The surface orientation should reduce the ratio of mismatched points. Now, we create the NICP instance. A six dimensional ellipsoid is defined which takes into account the point distances, as well as the normal differences.

[19]:
n_th = np.sin(15 * np.pi / 180)
radii = [d_th, d_th, d_th, n_th, n_th, n_th]
nicp = registration.ICP(
    radii,
    max_iter=60,
    max_change_ratio=0.000001,
    update_normals=True,
    k=1
)

The NICP instance is used to apply the algorithm.

[20]:
T_dict, pairs_dict, report = nicp(coords_dict, normals_dict)
[21]:
fig = plt.figure(figsize=(15, 15))
ax = plt.axes(projection='3d')
ax.set_xlim(axes_lims[0], axes_lims[3])
ax.set_ylim(axes_lims[1], axes_lims[4])
ax.set_zlim(axes_lims[2], axes_lims[5])
ax.set_xlabel('X')
ax.set_ylabel('Y')
ax.set_zlabel('Z')

for key in coords_dict:
    coords = transformation.transform(coords_dict[key], T_dict[key])
    ax.scatter(*coords.T, color=colors[key], label=key)
ax.legend()
plt.show()
../_images/tutorials_icp_36_0.png
[22]:
fig = plt.figure(figsize=(15, 8))
plt.xlim(0, len(report['RMSE']) + 1)
plt.xlabel('Iteration')
plt.ylabel('RMSE')

plt.bar(np.arange(len(report['RMSE']))+1, report['RMSE'], color='gray')
plt.show()
../_images/tutorials_icp_37_0.png

We can see, that the convergence rate of the NICP algorithm is much better compared to the traditional ICP algorithm.
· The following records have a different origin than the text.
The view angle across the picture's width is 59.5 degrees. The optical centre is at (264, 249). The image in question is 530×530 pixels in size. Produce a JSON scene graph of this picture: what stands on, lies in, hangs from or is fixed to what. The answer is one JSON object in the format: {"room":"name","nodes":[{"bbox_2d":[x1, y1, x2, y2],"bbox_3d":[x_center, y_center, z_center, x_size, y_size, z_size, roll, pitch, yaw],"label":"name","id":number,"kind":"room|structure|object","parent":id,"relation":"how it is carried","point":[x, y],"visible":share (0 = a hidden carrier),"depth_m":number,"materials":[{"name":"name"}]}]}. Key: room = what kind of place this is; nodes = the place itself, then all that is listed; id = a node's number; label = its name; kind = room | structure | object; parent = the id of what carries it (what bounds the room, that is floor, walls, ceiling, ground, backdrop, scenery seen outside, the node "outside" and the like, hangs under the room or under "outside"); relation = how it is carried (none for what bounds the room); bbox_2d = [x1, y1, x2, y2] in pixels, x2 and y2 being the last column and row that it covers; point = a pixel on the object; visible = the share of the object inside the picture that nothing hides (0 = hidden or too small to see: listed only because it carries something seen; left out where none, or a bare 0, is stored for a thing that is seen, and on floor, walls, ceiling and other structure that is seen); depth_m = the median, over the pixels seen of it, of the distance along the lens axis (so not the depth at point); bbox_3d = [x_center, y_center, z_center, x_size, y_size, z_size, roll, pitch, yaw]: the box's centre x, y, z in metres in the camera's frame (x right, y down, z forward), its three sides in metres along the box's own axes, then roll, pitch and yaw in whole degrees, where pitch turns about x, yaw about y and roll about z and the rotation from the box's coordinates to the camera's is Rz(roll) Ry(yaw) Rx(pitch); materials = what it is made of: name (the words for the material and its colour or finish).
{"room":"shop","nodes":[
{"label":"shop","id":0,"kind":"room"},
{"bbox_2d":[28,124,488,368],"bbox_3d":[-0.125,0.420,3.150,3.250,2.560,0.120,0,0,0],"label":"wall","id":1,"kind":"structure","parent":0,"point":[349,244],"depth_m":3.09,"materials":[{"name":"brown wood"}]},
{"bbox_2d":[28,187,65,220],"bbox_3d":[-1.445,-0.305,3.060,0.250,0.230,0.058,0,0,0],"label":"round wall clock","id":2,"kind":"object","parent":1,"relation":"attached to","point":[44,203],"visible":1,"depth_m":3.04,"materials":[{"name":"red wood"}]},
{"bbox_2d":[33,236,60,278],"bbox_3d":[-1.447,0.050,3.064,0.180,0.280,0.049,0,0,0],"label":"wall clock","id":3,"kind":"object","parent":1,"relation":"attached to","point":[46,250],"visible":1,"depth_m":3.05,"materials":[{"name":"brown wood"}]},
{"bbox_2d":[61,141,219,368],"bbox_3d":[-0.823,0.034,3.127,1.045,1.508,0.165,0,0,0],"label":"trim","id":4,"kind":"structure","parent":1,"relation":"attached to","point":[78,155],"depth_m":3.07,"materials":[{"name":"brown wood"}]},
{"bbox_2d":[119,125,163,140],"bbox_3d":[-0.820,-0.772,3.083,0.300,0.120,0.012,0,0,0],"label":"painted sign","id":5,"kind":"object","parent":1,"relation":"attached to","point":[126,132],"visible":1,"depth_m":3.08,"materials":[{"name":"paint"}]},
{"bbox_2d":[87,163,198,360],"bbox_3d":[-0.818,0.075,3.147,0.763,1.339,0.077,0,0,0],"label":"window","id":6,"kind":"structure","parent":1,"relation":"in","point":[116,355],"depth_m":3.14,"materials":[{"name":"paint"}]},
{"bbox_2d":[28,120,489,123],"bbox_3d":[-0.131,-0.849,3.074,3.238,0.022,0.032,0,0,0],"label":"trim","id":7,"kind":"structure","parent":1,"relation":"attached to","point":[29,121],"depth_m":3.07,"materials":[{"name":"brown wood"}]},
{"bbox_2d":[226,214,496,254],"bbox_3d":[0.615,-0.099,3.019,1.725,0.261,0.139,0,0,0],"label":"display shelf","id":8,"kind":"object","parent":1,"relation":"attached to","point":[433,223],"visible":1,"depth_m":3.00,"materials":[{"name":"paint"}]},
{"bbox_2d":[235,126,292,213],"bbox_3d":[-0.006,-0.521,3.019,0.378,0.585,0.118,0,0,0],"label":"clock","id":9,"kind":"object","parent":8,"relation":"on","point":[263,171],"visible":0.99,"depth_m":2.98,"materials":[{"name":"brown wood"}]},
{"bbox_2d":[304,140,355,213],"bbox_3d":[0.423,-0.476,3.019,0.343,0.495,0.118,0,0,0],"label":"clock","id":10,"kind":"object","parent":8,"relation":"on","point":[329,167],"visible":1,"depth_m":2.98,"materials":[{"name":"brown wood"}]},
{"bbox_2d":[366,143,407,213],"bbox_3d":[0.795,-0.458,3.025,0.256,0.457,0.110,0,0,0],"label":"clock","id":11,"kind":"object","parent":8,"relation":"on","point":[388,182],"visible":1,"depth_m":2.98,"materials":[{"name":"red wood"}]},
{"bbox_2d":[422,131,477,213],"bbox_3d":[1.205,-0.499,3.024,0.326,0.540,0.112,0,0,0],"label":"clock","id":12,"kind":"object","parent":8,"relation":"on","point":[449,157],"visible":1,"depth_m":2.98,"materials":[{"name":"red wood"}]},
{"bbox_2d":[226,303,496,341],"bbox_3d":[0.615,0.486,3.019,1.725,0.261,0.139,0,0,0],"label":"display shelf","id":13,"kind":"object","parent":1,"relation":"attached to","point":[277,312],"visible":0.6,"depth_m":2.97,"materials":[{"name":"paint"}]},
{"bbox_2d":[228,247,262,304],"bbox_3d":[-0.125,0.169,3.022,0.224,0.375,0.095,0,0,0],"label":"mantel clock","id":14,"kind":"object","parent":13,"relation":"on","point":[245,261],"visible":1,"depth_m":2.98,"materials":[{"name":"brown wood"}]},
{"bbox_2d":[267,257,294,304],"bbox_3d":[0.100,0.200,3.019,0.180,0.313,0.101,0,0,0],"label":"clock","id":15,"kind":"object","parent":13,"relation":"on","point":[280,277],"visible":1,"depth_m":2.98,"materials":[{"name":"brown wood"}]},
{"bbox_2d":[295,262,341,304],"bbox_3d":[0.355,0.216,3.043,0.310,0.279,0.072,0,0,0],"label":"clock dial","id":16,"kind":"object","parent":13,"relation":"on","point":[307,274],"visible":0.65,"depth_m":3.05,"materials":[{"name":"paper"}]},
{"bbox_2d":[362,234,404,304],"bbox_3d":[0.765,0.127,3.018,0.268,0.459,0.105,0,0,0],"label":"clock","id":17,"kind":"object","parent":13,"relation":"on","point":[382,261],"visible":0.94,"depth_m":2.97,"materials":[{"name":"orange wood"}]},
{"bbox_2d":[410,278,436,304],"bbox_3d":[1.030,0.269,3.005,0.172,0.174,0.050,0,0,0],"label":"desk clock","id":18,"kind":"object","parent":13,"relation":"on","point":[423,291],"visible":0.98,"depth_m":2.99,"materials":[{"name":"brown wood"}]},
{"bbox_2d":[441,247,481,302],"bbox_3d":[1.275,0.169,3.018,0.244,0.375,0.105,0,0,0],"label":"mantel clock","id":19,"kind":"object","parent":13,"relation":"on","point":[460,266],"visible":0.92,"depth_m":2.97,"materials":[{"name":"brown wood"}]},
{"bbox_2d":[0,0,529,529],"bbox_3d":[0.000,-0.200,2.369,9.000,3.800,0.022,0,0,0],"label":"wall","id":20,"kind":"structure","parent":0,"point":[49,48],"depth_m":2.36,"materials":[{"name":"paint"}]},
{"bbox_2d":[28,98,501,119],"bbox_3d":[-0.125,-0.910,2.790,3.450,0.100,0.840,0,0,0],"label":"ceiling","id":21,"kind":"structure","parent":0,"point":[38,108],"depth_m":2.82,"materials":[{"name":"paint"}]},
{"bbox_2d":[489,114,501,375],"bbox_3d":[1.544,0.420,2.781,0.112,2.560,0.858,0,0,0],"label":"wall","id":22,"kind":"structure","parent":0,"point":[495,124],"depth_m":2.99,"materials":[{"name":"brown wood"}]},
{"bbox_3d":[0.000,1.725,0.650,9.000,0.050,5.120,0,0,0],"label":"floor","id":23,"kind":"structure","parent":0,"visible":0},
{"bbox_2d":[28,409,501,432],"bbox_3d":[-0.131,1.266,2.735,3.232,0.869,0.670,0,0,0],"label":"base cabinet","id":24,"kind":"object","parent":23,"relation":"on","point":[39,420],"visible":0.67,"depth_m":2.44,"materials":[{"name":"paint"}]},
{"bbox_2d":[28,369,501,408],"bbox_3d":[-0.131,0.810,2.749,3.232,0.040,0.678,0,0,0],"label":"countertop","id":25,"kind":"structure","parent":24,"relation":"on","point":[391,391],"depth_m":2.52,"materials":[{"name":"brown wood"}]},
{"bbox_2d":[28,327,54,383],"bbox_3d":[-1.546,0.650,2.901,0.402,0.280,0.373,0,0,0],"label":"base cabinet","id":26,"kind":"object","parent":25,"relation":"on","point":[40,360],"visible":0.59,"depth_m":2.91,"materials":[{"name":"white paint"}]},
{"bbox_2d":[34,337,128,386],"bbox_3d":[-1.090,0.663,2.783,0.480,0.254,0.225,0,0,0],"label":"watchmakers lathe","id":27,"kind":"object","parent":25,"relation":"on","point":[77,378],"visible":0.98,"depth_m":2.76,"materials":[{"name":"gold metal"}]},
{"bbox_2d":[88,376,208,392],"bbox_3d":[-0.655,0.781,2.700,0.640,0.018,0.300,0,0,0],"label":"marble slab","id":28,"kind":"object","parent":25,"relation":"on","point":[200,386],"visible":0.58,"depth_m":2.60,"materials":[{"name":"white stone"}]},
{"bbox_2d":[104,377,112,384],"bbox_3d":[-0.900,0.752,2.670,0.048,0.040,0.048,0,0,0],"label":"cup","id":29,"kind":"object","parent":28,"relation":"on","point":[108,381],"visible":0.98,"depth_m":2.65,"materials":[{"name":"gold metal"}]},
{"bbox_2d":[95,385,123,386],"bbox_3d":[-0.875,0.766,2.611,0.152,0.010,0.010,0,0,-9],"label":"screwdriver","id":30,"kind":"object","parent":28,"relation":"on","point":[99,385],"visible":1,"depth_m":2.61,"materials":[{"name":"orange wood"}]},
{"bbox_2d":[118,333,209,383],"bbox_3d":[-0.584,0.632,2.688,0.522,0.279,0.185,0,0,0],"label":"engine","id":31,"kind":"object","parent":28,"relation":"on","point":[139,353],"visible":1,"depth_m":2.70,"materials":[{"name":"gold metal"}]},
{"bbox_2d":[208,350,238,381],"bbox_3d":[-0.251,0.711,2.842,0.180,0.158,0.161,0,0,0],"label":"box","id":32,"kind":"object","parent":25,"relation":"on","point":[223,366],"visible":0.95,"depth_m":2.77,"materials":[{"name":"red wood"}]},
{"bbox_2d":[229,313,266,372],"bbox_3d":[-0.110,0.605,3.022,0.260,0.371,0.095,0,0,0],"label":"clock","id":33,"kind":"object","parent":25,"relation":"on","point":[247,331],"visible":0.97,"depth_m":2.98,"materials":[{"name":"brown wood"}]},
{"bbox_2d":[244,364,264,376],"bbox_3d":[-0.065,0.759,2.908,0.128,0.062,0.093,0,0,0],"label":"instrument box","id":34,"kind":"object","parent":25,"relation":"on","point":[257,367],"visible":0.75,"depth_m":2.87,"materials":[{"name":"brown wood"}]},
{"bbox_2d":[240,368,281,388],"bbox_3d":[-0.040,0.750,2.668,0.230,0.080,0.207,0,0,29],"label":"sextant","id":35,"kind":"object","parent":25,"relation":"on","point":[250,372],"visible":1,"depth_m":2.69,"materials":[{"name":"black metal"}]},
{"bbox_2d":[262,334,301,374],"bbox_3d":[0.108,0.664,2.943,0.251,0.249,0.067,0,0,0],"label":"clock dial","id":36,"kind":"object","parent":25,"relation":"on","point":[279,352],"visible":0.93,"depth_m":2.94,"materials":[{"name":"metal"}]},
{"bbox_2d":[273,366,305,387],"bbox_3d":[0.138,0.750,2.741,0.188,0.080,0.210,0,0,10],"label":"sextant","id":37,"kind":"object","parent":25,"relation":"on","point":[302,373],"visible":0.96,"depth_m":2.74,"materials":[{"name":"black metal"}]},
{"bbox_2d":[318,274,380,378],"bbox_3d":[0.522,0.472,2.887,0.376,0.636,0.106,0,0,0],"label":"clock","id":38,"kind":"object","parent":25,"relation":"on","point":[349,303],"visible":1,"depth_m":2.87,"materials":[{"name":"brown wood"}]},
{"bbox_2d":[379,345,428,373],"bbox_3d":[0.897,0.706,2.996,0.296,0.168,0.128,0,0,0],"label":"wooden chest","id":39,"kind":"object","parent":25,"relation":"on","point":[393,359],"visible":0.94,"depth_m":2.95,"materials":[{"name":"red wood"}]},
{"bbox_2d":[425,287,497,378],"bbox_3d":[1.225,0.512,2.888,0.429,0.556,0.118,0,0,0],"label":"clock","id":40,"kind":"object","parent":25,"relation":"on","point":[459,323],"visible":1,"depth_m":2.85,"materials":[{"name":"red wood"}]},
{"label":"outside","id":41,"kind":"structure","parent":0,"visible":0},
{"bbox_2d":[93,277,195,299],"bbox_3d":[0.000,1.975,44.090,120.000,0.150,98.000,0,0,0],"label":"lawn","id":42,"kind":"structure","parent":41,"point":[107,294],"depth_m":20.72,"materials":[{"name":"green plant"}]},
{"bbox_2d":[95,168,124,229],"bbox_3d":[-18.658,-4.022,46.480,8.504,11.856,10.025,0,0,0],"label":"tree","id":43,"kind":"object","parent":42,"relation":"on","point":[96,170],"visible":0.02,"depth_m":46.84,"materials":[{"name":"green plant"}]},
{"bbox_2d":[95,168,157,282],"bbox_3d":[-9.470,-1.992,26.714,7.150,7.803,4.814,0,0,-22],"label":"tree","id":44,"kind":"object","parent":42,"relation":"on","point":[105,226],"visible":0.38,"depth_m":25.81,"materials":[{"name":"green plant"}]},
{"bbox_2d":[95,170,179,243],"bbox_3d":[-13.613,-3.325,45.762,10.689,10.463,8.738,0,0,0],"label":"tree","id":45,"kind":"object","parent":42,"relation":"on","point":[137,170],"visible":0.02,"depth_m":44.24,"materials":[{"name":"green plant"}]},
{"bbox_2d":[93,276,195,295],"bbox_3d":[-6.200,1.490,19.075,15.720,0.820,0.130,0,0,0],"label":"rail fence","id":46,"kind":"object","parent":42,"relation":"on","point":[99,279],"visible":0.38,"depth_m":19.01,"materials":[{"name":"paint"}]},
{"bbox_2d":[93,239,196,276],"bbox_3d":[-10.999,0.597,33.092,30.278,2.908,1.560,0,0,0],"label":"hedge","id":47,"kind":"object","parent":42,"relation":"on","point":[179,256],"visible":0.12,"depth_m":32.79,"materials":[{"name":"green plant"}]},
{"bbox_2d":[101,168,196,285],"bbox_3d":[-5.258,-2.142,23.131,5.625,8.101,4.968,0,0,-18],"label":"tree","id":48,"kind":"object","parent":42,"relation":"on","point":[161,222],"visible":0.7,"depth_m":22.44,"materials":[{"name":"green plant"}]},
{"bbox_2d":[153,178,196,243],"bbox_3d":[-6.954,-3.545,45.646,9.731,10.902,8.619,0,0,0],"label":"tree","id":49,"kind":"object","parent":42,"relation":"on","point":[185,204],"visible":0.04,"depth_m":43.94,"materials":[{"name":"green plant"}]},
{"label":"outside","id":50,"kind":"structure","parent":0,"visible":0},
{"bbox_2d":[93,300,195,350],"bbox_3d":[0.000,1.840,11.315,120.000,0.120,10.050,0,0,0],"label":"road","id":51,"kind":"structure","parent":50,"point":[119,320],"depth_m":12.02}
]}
In particular, the alignment is more plausible.

Finally, we create an animation to visualize the convergence.

[23]:
fig = plt.figure(figsize=(8, 8))
ax = plt.axes(projection='3d')
ax.set_xlim(axes_lims[0], axes_lims[3])
ax.set_ylim(axes_lims[1], axes_lims[4])
ax.set_zlim(axes_lims[2], axes_lims[5])
fig.tight_layout()

# initializing plot
artists={
    key: ax.plot([],[],[], '.', color=colors[key], label=key)[0]
    for key in coords_dict
}
ax.legend()

# collecting the roto-translation matrices
T_iter = [{key: np.eye(4) for key in coords_dict}] + report['T']

def animate(i):
    # updates the frame
    ax.set_xlabel('Iteration %i' % i)
    for key in coords_dict:
            coords = transformation.transform(coords_dict[key], T_iter[i][key])
            artists[key].set_data(coords[:, 0], coords[:, 1])
            artists[key].set_3d_properties(coords[:, 2])
    return artists.values()

# creates the animation
anim = animation.FuncAnimation(fig, animate, frames=range(len(T_iter)), interval=250, blit=True)

# save as GIF
anim.save('nicp.gif', writer=animation.ImageMagickWriter())
plt.close()
# display as HTML (online version only)
HTML(anim.to_jshtml())
[23]:


Once Loop Reflect

References

[1] P.J. Besl and N.D. McKay (1992): ‘A Method for Registration of 3-D Shapes’, IEEE Transactions on Pattern Analysis and Machine Intelligence, vol. 14 (2): 239-256.

[2] Stanford University Computer Graphics Laboratory, (1993): ‘Stanford Bunny’, URL https://graphics.stanford.edu/data/3Dscanrep/ (accessed January 17, 2019).

[3] J. Serafin and G. Grisetti (2014): ‘Using augmented measurements to improve the convergence of icp’, International Conference on Simulation, Modeling, and Programming for Autonomous Robots. Springer, Cham: 566-577.

[4] J. Serafin and G. Grisetti (2014): ‘NICP: Dense normal based pointcloud registration’, International Conference on Intelligent Robots and Systems (IROS): 742-749.